__Exercise instructions__: Would you please copy each line of the listing that mentions "with"?

__Listed records__:

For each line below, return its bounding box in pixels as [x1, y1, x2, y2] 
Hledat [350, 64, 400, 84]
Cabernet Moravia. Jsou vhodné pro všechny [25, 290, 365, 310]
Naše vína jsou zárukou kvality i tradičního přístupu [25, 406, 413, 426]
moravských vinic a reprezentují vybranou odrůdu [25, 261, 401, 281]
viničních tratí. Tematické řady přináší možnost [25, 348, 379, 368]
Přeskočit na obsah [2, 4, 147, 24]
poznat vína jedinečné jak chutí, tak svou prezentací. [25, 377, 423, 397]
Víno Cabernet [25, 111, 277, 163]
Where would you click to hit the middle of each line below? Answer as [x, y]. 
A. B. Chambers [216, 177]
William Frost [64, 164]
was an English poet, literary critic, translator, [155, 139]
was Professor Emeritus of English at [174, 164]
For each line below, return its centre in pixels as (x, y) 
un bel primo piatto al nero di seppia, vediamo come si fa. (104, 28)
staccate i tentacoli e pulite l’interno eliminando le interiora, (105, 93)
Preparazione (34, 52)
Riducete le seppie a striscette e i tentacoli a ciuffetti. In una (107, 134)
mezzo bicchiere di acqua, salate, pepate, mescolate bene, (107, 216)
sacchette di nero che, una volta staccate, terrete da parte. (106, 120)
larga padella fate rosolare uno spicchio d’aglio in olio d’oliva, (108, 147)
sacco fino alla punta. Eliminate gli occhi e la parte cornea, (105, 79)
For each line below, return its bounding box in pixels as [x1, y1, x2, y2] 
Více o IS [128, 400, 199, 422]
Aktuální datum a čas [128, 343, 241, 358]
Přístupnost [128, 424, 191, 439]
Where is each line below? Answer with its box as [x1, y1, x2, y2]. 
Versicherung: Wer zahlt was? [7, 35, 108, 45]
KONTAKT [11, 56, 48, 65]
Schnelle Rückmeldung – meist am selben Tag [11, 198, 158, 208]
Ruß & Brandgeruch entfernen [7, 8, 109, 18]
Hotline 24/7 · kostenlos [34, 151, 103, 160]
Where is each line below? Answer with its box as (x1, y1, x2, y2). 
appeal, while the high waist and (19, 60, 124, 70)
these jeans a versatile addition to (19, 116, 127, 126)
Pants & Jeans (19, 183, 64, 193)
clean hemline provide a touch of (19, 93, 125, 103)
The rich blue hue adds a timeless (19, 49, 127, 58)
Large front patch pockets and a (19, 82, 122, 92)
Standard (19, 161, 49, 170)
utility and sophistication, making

__Solution for this exercise__:
Where is each line below? Answer with its box as [x1, y1, x2, y2]. 
Where is each line below? Answer with its box as (x1, y1, x2, y2). 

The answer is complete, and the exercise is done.